When Charlemagne died in 814, he was buried in his own Cathedral at Aachen. He was succeeded by his only son then surviving, Louis the Pious. His empire lasted only another generation in its entirety; its division, according to custom, between Louis's own sons after their father's death laid the foundation for the modern states of France and Germany.
A part of Charlemagne's success as warrior and administrator can be traced to his admiration for learning. His reign and the era it ushered in are often referred to as the Carolingian Renaissance because of the flowering of scholarship, literature, art, and architecture which characterize it. Most of the surviving works of classical Latin were copied and preserved by Carolingian scholars. Indeed, the earliest manuscripts available for many ancient texts are Carolingian and it is almost certain that a text which survived to the Carolingian age, survives still. The pan-European nature of Charlemagne's influence is indicated by the origins of many of the men who worked for him: Alcuin, an Anglo-Saxon from York; Theodulf, a Visigoth, probably from Septimania; Paul the Deacon, a Lombard; and Angilbert and Einhard, Franks.

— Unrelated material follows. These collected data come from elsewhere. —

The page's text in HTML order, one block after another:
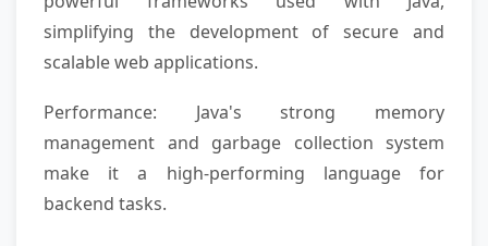
simplifying the development of secure and
scalable web applications.
Performance: Java's strong memory
management and garbage collection system
make it a high-performing language for
backend tasks.

Charlemagne took a serious interest in his and others' scholarship and had learned to read in his adulthood, although he never quite learned how to write, he used to keep a slate and stylus underneath his pillow, according to Einhard. His handwriting was bad, from which grew the legend that he could not write. Even learning to read was quite an achievement for kings at this time, of whom most were illiterate. Charlemagne's mother tongue was the Old High German dialect called Frankish. He also spoke Latin and understood some Greek.
Charlemagne, being a model knight as one of the Nine Worthies, enjoyed an important afterlife in European culture. One of the great medieval literary cycles, the Charlemagne cycle or the Matter of France, centers around the deeds of Charlemagne and his historical commander of the Breton border, Roland, and the paladins who are analogous to the knights of the Round Table or King Arthur's court. Their tales constitute the first chansons de geste.
Charlemagne himself was accorded sainthood inside the Holy Roman Empire after the twelfth century. His canonization by Antipope Paschal III, to gain the favor of Frederick Barbarossa in 1165, was never recognized by the Holy See, which annulled all of Paschal's ordinances at the the Third Lateran Council in 1179. However, he has been acknowledged as cultus confirmed.
It is frequently claimed by genealogists that all people with European ancestry alive today are probably descended from Charlemagne. However, only a small percentage can actually prove descent from him. Charlemagne's marriage and relationship politics and ethics did, however, result in a fairly large number of descendants, all of whom had far better life expectancies than is usually the case for children in that time period. They were married into houses of nobility and as a result of intermarriages many people of noble descent can indeed trace their ancestry back to Charlemagne. He is without a doubt an ancestor of every royal family of Europe.